Arts centre in Poole, Dorset, England

Lighthouse is an arts centre in Poole, Dorset, England. According to Arts Council England it is the largest arts centre in the United Kingdom outside London.

It has a 669-seat theatre, a 1,500 seat concert hall, a 130-seat studio, a 103-seat cinema, a large gallery for photography and art, a restaurant and four function rooms. The concert hall is home to the Bournemouth Symphony Orchestra.

The Lighthouse is opposite Poole Bus Station and the Dolphin Shopping Centre.

==History, development and funding==
The Poole Arts Centre (Towngate Theatre, Wessex Hall and Ashley Cinema) opened in April 1978 to serve the South East Dorset conurbation. The venue closed in May 2002 for an £8.5 million radical refurbishment and overhaul. This was paid for by Arts Council Lottery Awards, the Borough of Poole and through private donations. It reopened as Lighthouse, Poole's Centre for the Arts in October 2002. The refurbishment added new extensive facilities including a modern cinema, expanded concert hall and photography labs. Other additions included expanded customer facilities and a new restaurant.

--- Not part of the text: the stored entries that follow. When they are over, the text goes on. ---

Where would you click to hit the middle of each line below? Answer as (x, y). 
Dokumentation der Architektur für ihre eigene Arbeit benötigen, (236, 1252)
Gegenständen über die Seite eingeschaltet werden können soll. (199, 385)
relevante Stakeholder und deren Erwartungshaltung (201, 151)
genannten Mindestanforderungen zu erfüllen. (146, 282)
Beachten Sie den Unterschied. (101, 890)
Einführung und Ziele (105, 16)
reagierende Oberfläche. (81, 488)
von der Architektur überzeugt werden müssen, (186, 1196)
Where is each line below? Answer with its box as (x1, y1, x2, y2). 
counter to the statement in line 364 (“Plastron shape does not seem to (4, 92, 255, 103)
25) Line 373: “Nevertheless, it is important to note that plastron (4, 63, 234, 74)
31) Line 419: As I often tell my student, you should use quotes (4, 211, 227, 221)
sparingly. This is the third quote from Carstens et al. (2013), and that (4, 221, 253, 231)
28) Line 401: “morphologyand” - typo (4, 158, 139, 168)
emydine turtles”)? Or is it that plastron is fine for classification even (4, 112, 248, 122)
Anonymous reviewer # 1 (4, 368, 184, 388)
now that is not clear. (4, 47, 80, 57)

Lighthouse receives additional funding from Arts Council England. In 2005/06 £230,000; in 2006/07 they received £330,000; in 2007/08 they were to receive a total of £339,080. Lighthouse is currently owned by the Poole Arts Trust Ltd.

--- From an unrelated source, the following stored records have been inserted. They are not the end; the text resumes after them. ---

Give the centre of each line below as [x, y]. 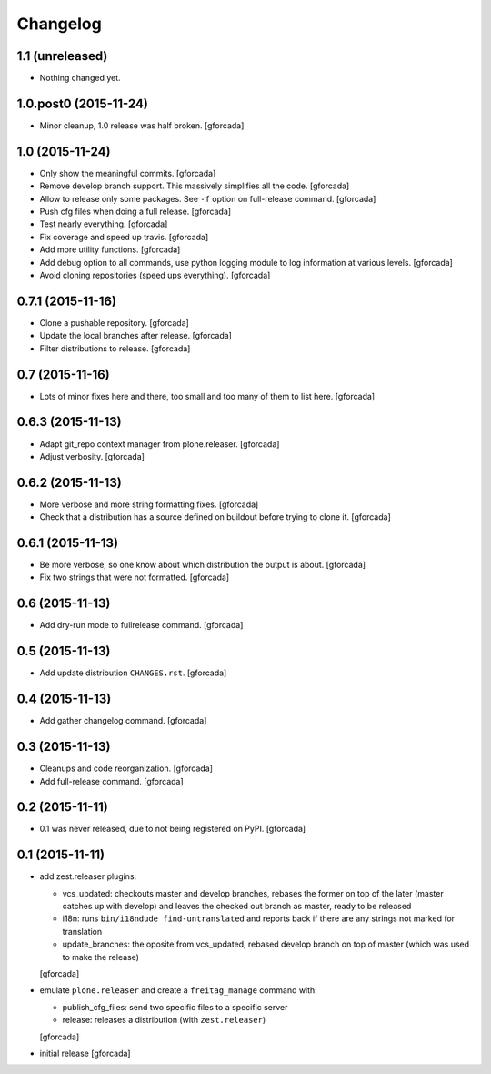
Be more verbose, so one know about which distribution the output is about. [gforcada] [203, 565]
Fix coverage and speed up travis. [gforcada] [124, 237]
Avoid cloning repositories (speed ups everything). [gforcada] [155, 275]
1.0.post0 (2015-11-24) [83, 103]
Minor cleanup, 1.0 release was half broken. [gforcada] [142, 125]
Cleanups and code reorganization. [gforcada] [126, 768]
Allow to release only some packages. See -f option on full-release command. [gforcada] [208, 198]
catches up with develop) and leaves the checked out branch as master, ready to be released [237, 907]
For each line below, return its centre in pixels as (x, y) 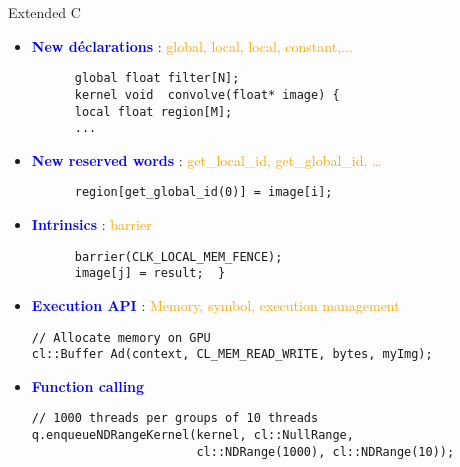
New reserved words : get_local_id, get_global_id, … (206, 159)
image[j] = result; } (150, 273)
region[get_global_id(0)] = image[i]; (203, 192)
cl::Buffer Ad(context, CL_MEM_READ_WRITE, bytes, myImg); (232, 354)
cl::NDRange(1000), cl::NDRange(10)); (325, 451)
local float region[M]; (153, 111)
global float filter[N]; (157, 78)
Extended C (44, 12)

==Programming and types of shows==
Lighthouse provides a wide-ranging programme, including:

===Theatre===
- Mid-scale musical tours (such as Fame and Blood Brothers)
- Opera (annually from English Touring Opera)
- Dance (both contemporary and classical)
- Ballet
- Plays (ranging from classics such as Romeo and Juliet, An Inspector Calls to more modern day 'kitchen sink dramas')
- Pantomime (Cinderella for 2006/7 starring Bobby Crush, Peter Duncan & Brian Cant)
- Comedy

===Concert hall===
- Weekly performances on Wednesday nights from the Bournemouth Symphony Orchestra
- Regular performances from the Wessex Youth Orchestra
- World music
- Bands and artists have included: Kiss, The Fall, The Damned, David Essex, The Who, Ultravox, The Clash, Kate Bush, The Smiths, Oasis, Public Image Ltd, Tina Turner, Kings of Leon, U2, Bryan Ferry, The Wonder Stuff, Blondie, Paul Weller, The Teardrop Explodes, King Crimson, New Order, Siouxsie and the Banshees, Page & Plant, East 17, Wham!, The Cult, Rufus Wainwright, Kirsty MacColl, The Stranglers, Ozzy Osbourne, Doves, Ian Brown, The Style Council, Fun Loving Criminals, Lulu, G4, Tears For Fears, Madness, Boomtown Rats, Adam Faith, Squeeze, ELO, The Jam, The Jackson Five

===Studio===
- Small scale children's theatre
- Small scale adult theatre

===Cinema===
Eclectic mix of world cinema, and recent releases normally presented 4–8 weeks after general release.